According to a 2020 survey of “supply chain leaders” performed by McKinsey, many companies are in the process of bringing production pipelines closer to home.

“About 93 percent of respondents told us that they plan to increase the level of resilience across their supply chain. They intend to do that using a variety of mechanisms, including dual sourcing of raw materials, increasing their inventories of critical products and, to a lesser extent, by near-shoring, dual-sourcing, or regionalizing their supply chains,” Alicke said in a write-up of the survey. 

In addition to its economic dimension, friend-shoring has security implications. With China adding aircraft carriers to its navy in a bid to push back on U.S. dominance in the Pacific, increased economic cooperation with countries like Japan could go along with tighter military coordination. 

Yellen’s trip comes in the wake of the assassination of former Japanese Prime Minister Shinzo Abe, whose death prompted an outpouring of condolences and support for Japan from U.S. officials. 

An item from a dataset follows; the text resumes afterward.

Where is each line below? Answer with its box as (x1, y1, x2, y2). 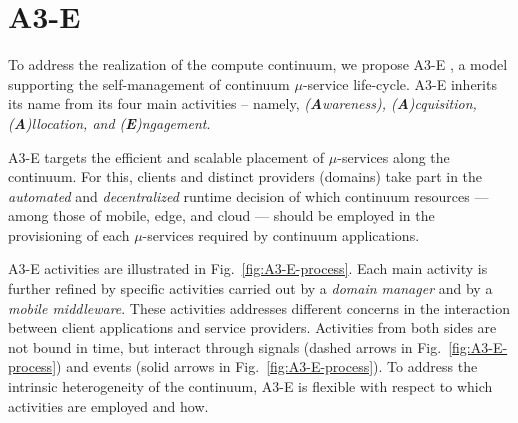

A statement released by the U.S., India and Australia following Abe’s death drew attention to the role of the Quadrilateral Security Dialogue as a regional security structure. 

“Prime Minister Abe was a transformative leader for Japan and for Japanese relations with each one of our countries,” President Biden, Australian Prime Minister Anthony Albanese and Indian Prime Minister Narendra Modi said in the joint statement. “He also played a formative role in the founding of the Quad partnership, and worked tirelessly to advance a shared vision for a free and open Indo-Pacific. Our hearts are with the people of Japan — and Prime Minister Kishida —  in this moment of grief.” 

Japanese Prime Minister Fumio Kishida said Monday that he intends to move forward with efforts to revise Japan’s pacifist Constitution to allow the country to have a formal military, Japanese news agency Kyodo reported. 

Such a revision had long been a political goal of Abe, who believed the pacifist clause in Japan’s Constitution had been imposed by the United States after World War II. 

During Yellen’s visit to Japan, she will also meet with Japanese Finance Minister Suzuki Shunichi, the Treasury Department said. They’re expected to discuss setting a price cap on Russian oil “to limit revenue for Russia’s military while at the same time dampening the impact of the war on gas and energy prices in America and globally.” 

The finance chiefs will also talk about ways to further increase economic sanctions on Russia, a U.S. Treasury official said.